§ **What to produce**:
On how many lines of these entries does the word "that" occur? State the number alone.

§ **Data excerpts**:
>>>

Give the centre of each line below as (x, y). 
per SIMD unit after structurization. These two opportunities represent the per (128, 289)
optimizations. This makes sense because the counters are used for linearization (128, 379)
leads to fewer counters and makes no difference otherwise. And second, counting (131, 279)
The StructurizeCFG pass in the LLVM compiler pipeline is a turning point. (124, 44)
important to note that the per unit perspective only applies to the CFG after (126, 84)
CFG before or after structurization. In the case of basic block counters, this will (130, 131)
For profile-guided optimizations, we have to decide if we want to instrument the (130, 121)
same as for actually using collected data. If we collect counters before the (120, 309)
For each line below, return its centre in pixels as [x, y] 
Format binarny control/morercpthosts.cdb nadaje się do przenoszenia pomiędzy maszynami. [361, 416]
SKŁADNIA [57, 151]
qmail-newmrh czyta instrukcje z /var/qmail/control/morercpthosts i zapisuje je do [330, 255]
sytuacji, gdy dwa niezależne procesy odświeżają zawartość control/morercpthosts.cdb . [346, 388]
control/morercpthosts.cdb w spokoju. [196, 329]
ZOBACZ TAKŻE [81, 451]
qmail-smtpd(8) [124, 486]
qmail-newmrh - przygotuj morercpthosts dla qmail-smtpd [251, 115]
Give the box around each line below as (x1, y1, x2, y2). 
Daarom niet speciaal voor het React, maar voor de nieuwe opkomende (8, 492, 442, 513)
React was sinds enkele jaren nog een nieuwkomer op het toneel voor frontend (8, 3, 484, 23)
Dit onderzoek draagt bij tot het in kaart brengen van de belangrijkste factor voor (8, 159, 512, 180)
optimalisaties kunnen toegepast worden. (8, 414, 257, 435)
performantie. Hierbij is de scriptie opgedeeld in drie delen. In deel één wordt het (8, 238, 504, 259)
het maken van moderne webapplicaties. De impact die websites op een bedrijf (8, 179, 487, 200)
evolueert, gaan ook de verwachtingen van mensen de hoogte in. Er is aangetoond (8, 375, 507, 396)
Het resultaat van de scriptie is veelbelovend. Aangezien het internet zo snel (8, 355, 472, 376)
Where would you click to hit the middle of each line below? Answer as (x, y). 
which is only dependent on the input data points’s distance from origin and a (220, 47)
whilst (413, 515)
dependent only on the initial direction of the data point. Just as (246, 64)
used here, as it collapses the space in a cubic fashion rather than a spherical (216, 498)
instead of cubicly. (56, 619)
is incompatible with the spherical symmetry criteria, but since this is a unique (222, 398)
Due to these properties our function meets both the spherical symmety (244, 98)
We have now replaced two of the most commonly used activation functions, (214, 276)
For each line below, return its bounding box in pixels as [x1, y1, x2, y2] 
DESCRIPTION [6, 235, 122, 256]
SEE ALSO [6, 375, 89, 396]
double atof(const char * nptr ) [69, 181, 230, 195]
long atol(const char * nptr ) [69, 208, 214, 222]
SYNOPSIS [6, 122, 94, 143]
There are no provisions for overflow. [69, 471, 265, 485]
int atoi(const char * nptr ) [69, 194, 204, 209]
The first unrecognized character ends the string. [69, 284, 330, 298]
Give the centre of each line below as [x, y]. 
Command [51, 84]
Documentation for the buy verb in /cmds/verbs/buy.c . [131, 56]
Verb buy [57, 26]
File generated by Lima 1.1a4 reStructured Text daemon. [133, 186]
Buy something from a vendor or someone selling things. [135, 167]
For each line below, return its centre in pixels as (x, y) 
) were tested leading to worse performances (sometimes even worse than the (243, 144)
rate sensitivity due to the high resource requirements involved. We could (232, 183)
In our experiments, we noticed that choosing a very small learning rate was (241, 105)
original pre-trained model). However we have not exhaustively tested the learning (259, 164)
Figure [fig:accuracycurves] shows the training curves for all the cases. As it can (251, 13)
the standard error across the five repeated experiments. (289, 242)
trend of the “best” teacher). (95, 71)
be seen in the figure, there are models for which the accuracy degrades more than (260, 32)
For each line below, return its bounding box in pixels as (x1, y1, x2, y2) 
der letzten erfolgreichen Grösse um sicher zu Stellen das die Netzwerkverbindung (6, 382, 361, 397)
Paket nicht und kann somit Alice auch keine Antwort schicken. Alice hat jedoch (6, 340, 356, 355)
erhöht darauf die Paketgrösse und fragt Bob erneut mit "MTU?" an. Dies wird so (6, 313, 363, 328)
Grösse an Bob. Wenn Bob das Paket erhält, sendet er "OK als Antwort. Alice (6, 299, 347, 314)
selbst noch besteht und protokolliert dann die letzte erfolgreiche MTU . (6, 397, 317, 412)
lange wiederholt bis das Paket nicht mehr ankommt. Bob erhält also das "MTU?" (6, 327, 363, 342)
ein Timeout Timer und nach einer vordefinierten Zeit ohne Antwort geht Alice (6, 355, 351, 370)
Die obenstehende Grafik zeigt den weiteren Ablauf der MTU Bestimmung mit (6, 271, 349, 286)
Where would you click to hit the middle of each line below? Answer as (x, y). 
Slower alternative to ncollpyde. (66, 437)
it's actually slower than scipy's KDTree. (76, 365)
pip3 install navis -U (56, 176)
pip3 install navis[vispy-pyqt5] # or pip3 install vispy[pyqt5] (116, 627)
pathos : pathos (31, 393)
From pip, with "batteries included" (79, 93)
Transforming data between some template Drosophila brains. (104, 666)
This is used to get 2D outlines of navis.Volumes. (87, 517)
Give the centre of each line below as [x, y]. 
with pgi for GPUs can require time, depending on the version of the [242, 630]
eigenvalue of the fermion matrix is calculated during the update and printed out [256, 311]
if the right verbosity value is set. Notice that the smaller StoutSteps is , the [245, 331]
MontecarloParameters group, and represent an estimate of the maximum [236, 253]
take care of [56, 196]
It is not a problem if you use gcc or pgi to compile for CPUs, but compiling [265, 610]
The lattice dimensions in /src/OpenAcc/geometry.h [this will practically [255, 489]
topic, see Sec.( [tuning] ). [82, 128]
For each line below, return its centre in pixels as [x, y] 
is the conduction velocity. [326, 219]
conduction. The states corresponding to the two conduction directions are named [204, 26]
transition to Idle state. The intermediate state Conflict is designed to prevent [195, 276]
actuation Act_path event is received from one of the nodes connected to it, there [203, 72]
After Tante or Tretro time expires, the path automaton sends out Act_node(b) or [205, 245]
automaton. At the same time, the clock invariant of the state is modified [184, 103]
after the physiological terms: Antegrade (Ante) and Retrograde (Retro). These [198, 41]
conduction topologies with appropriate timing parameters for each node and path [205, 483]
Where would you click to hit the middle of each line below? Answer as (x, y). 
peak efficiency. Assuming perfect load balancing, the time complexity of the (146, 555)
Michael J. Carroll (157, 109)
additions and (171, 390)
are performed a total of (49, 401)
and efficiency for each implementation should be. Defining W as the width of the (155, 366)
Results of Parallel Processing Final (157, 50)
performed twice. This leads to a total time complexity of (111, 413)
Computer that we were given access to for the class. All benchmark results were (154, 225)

<<<

§ **Exercise response**:
4